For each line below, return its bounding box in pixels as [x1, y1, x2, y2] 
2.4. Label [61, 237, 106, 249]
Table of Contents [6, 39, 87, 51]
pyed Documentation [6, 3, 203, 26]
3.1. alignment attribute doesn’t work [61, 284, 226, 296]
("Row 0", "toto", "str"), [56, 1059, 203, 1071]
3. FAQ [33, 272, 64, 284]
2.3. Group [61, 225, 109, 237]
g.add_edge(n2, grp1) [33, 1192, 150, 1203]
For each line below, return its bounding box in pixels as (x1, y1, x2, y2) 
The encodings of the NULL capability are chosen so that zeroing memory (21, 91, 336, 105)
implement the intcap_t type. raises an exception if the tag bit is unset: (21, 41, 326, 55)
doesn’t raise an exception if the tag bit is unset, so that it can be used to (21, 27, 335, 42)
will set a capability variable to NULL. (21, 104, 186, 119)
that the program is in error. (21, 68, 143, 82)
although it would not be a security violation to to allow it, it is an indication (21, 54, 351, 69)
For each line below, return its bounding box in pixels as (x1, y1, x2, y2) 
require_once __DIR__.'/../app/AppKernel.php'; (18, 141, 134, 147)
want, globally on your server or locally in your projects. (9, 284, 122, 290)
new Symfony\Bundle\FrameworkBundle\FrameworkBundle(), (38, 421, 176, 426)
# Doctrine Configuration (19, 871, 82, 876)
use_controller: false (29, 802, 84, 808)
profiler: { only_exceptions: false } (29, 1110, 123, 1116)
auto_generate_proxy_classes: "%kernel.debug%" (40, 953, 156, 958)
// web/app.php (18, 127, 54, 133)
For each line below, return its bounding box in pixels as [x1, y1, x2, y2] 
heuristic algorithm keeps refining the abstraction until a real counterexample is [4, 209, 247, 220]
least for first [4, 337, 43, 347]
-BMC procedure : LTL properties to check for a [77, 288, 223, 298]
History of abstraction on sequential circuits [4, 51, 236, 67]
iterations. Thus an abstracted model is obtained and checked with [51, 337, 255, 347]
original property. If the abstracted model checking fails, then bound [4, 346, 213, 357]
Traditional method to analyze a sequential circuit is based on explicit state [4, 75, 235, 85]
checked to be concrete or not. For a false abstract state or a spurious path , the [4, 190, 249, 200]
□ □ □ □ □ □ □
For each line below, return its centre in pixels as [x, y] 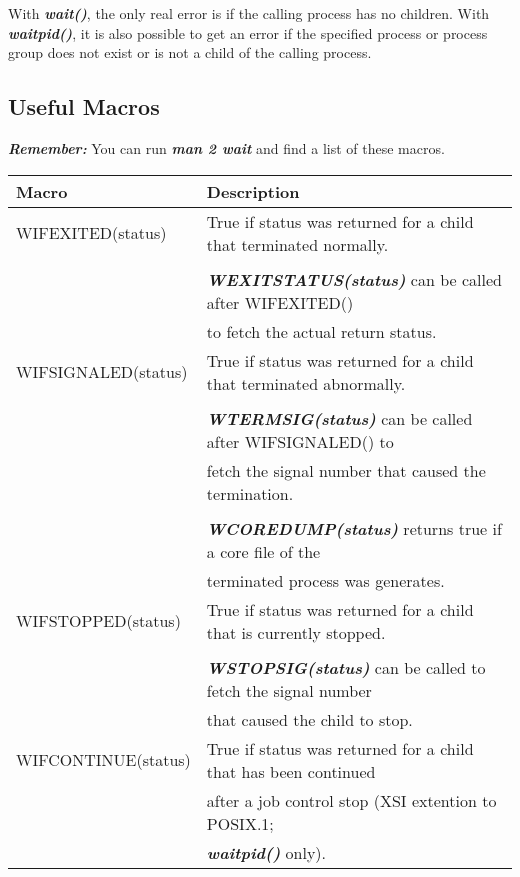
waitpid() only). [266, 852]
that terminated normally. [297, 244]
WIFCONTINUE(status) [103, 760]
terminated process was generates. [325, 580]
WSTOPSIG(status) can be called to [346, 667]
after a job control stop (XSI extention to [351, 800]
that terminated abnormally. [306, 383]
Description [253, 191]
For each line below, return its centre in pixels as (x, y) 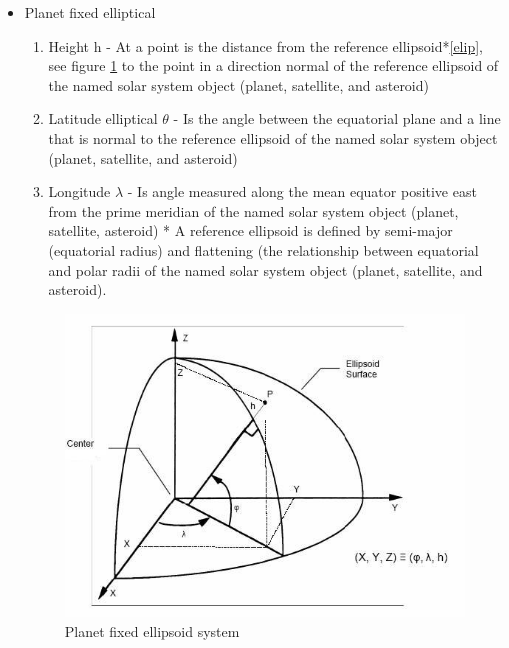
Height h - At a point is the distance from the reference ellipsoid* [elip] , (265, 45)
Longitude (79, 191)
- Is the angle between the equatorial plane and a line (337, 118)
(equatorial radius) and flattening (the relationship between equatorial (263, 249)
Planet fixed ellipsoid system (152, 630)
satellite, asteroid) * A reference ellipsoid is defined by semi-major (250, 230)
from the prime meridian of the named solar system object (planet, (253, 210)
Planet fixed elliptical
□ □ □ □ □ □ □
_Exercise goal_. Go through the material above and output exactly the lines from the one containing "want, globally on" through the one containing "checked to be".

_Task result_.
want, globally on your server or locally in your projects. (9, 284, 122, 290)
new Symfony\Bundle\FrameworkBundle\FrameworkBundle(), (38, 421, 176, 426)
# Doctrine Configuration (19, 871, 82, 876)
use_controller: false (29, 802, 84, 808)
profiler: { only_exceptions: false } (29, 1110, 123, 1116)
auto_generate_proxy_classes: "%kernel.debug%" (40, 953, 156, 958)
// web/app.php (18, 127, 54, 133)
For each line below, return its bounding box in pixels as [x1, y1, x2, y2] 
heuristic algorithm keeps refining the abstraction until a real counterexample is [4, 209, 247, 220]
least for first [4, 337, 43, 347]
-BMC procedure : LTL properties to check for a [77, 288, 223, 298]
History of abstraction on sequential circuits [4, 51, 236, 67]
iterations. Thus an abstracted model is obtained and checked with [51, 337, 255, 347]
original property. If the abstracted model checking fails, then bound [4, 346, 213, 357]
Traditional method to analyze a sequential circuit is based on explicit state [4, 75, 235, 85]
checked to be concrete or not. For a false abstract state or a spurious path , the [4, 190, 249, 200]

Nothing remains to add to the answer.